Method used to extract a pistol from a holster

Cavalry draw is a method used to extract a pistol from a holster, which is designed to carry the pistol butt forward.

==Origin==
The name and technique come from the leather holsters used by the cavalry of both the United States Army and the Confederate States Army, during the Civil War. The pistol was in a covered holster carried high on the cavalryman's right side, but was placed butt-forward for crossdrawing by the left hand. The pistol was considered by the Army to be a secondary weapon, with the right hand used for the saber. Placement on the right permitted an alternative method to be used, allowing the right hand to draw the pistol if the sword were lost in battle.

In practice, however, the "alternative method" became the standard, with the sword being left in its sheath until the pistol and its spare loaded cylinders had been expended.

==Later use==
Later, it was found that the reversed holster can be more comfortable, especially when worn while sitting down, than the normal type holster. In addition, cavalry draw can be performed while sitting, as well as retaining the original off-hand cross draw capability. For these reasons, the FBI used the cavalry draw when they were equipped with short .38 Special revolvers.

==Technique==

The cavalry draw is performed in three steps:
1. Rotate the wrist, placing the top of the hand toward the shooter's body.
2. Slip the hand between the body and the butt of the pistol, grasping the pistol's stock in normal shooting grip.
3. Draw the pistol, rotating the wrist to normal orientation as the arm is brought up to shooting position.

With practice, the cavalry draw can be as fast or even faster than drawing from a normal, butt-rearward holster, because of the assistance of the body in placement of the hand on the pistol stocks.

==History==
Not all cavalry used this method of draw, or located their holsters on the right hand side of the body. In the "Manual of Arms for the Sharps Rifle, Colt Revolver and Swords (1861)", which was used by the Union Army, the revolver would have been worn on the left side, in front of the sabre-hook. To draw the revolver, the soldiers were instructed to "pass the right hand between the bridle-arm and the body, unbutton the pistol-case, seize the pistol at the butt, draw it".

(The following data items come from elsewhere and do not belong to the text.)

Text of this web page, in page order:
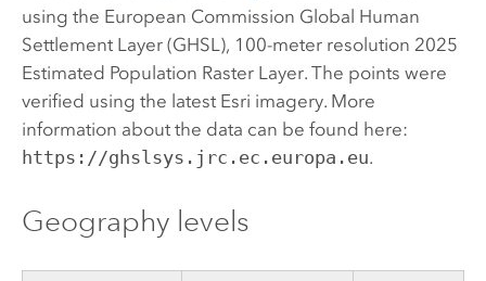
using the European Commission Global Human
Settlement Layer (GHSL), 100-meter resolution 2025
Estimated Population Raster Layer. The points were
verified using the latest Esri imagery. More
information about the data can be found here:
https://ghslsys.jrc.ec.europa.eu.
Geography levels
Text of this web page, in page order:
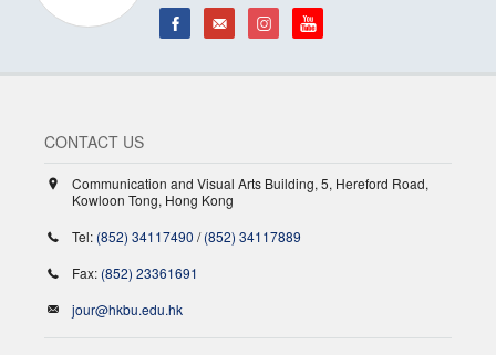
CONTACT US
Communication and Visual Arts Building, 5, Hereford Road,
Kowloon Tong, Hong Kong
Tel: (852) 34117490 /(852) 34117889
Fax: (852) 23361691
jour@hkbu.edu.hk
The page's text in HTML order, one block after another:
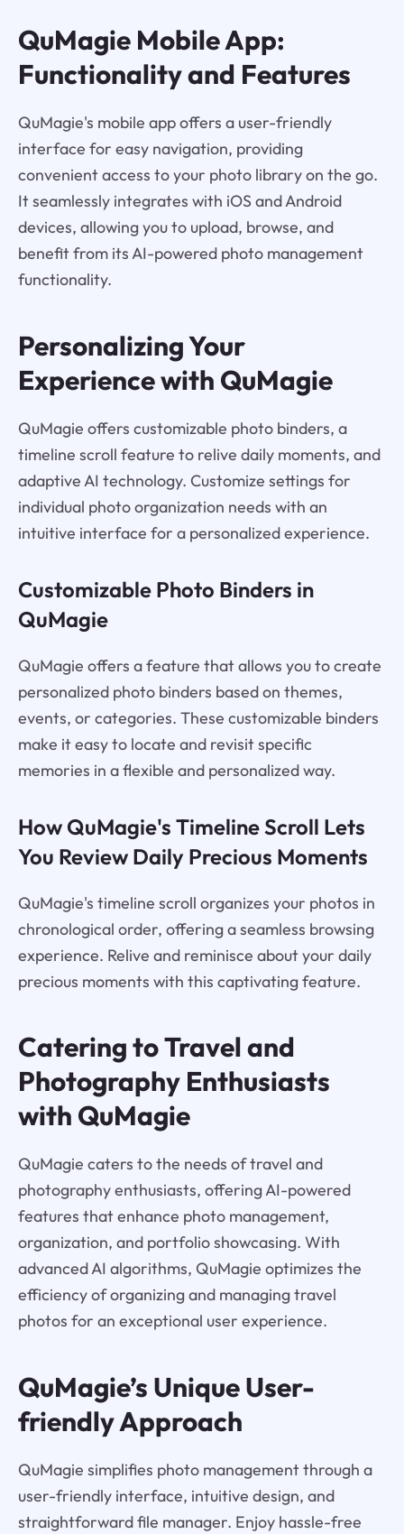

"Wild Bill" Hickok was known to have used this draw style to great effect.

In modern times, some SASS members use the form of carry.

==Use in media==

The characters Zorro (James Vega, played by John Carroll) in the 1937 film serial Zorro Rides Again, and Zorro (Diego Vega, played by Reed Hadley) in the 1939 film serial Zorro's Fighting Legion, both carry their pistol in a cavalier holster, with a sword and/or whip in the other hand.

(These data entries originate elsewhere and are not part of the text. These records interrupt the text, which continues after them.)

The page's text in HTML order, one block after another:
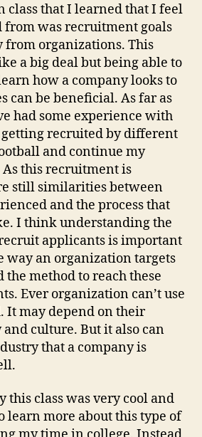
class that I learned that I feel
was recruitment goals
from organizations. This
a big deal but being able to
how a company looks to
can be beneficial. As far as
had some experience with
recruited by different
and continue my
As this recruitment is
still similarities between
and the process that
I think understanding the
applicants is important
way an organization targets
method to reach these
Ever organization can’t use
It may depend on their
and culture. But it also can
that a company is
this class was very cool and
learn more about this type of
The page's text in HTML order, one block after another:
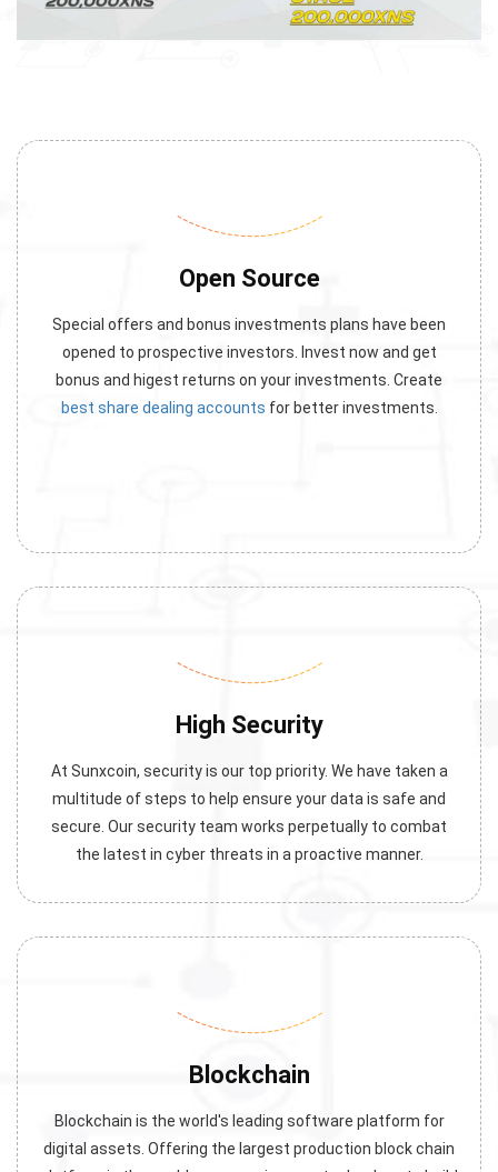
Open Source
Special offers and bonus investments plans have been
opened to prospective investors. Invest now and get
bonus and higest returns on your investments. Create
best share dealing accounts for better investments.
High Security
At Sunxcoin, security is our top priority. We have taken a
multitude of steps to help ensure your data is safe and
secure. Our security team works perpetually to combat
the latest in cyber threats in a proactive manner.
Blockchain
Blockchain is the world's leading software platform for
digital assets. Offering the largest production block chain
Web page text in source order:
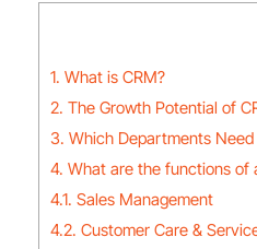
1. What is CRM?
2. The Growth Potential of
3. Which Departments
4. What are the functions of
4.1. Sales Management
4.2. Customer Care &
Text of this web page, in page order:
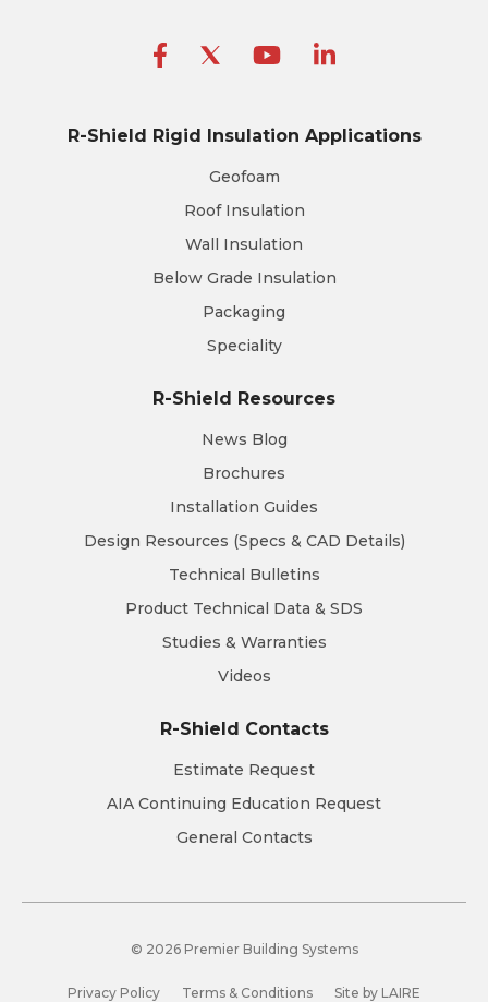
R-Shield Rigid Insulation Applications
Geofoam
Roof Insulation
Wall Insulation
Below Grade Insulation
Packaging
Speciality
R-Shield Resources
News Blog
Brochures
Installation Guides
Design Resources (Specs & CAD Details)
Technical Bulletins
Product Technical Data & SDS
Studies & Warranties
Videos
R-Shield Contacts
Estimate Request
AIA Continuing Education Request
General Contacts
© 2026 Premier Building Systems
Privacy Policy Terms & Conditions Site by LAIRE
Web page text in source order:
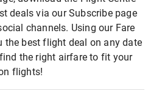
deals via our Subscribe page
channels. Using our Fare
the best flight deal on any date
the right airfare to fit your
flights!
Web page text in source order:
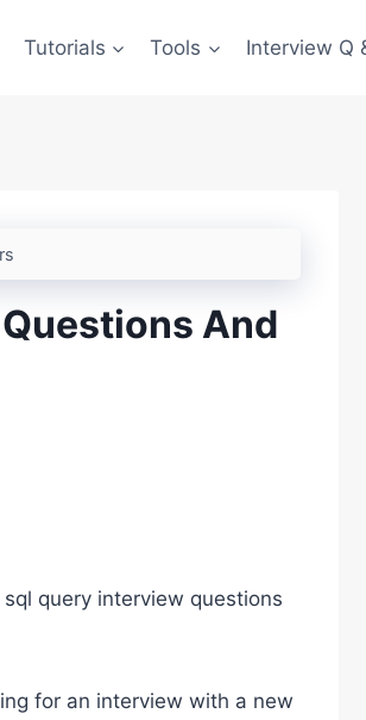
Tutorials Tools Interview Q
And
query interview questions
for an interview with a new
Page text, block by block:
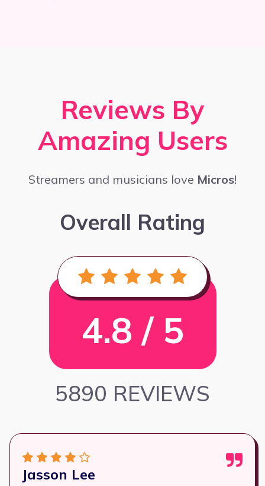
Reviews By
Amazing Users
Streamers and musicians love Micros!
Overall Rating
4.8 / 5
5890 REVIEWS
Jasson Lee

The villain Liberty Valance uses the strong side cavalry draw in John Ford's The Man Who Shot Liberty Valance (1962).

The character of Sam Chisolm (played by Denzel Washington) in the 2016 movie The Magnificent Seven plays a bounty hunter and gunfighter who carries his pistol in a cavalier holster. It was alluded that the character fought for the Union in the Civil War.

The character of Rick O'Connell (played by Brendan Fraser) in the 1999 movie, The Mummy, uses this draw technique with guns on both left and right sides.

The primary antagonist character, Charlie Prince (played by Ben Foster) in the 2007 film 3:10 to Yuma carries two Smith & Wesson Model 3 Schofield Revolvers both worn in cavalry draw holsters.

Several characters in video game Red Dead Redemption 2, and the Red Dead series, use the cavalry draw method, including Micah Bell (played by Peter Blomquist) and gang co-founder Hosea Matthews (played by Curzon Dobell).

Wild Bill Hickok, as portrayed in the television show Deadwood, also uses the cavalry draw, which is seen 57 minutes into the first episode.